***** Dataset records

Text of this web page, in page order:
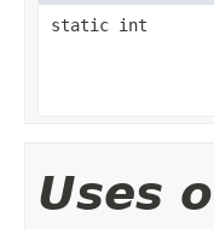
static int
Uses
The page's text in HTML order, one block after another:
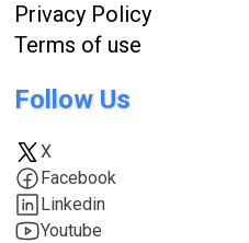
Privacy Policy
Terms of use
Follow Us
X
Facebook
Linkedin
Youtube
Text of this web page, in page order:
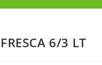
FRESCA 6/3 LT
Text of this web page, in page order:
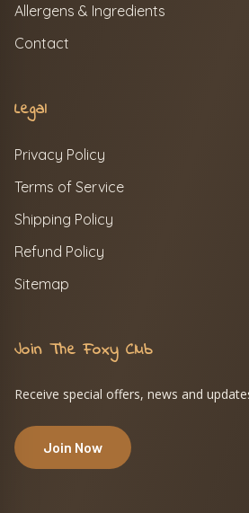
Allergens & Ingredients
Contact
Legal
Privacy Policy
Terms of Service
Shipping Policy
Refund Policy
Sitemap
Join The Foxy Club
Receive special offers, news and
Join Now
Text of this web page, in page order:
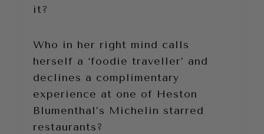
it?
Who in her right mind calls
herself a ‘foodie traveller’ and
declines a complimentary
experience at one of Heston
Blumenthal’s Michelin starred
restaurants?
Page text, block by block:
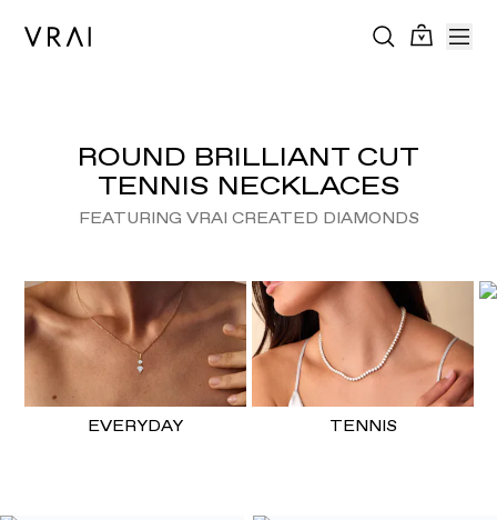
ROUND BRILLIANT CUT
TENNIS NECKLACES
FEATURING VRAI CREATED DIAMONDS
EVERYDAY TENNIS

**********

__Requirement__: Every line of the data above should be returned exactly, with the pictures removed.

__Result__:
Text of this web page, in page order:
static int
Uses
The page's text in HTML order, one block after another:
Privacy Policy
Terms of use
Follow Us
X
Facebook
Linkedin
Youtube
Text of this web page, in page order:
FRESCA 6/3 LT
Text of this web page, in page order:
Allergens & Ingredients
Contact
Legal
Privacy Policy
Terms of Service
Shipping Policy
Refund Policy
Sitemap
Join The Foxy Club
Receive special offers, news and
Join Now
Text of this web page, in page order:
it?
Who in her right mind calls
herself a ‘foodie traveller’ and
declines a complimentary
experience at one of Heston
Blumenthal’s Michelin starred
restaurants?
Page text, block by block:
ROUND BRILLIANT CUT
TENNIS NECKLACES
FEATURING VRAI CREATED DIAMONDS
EVERYDAY TENNIS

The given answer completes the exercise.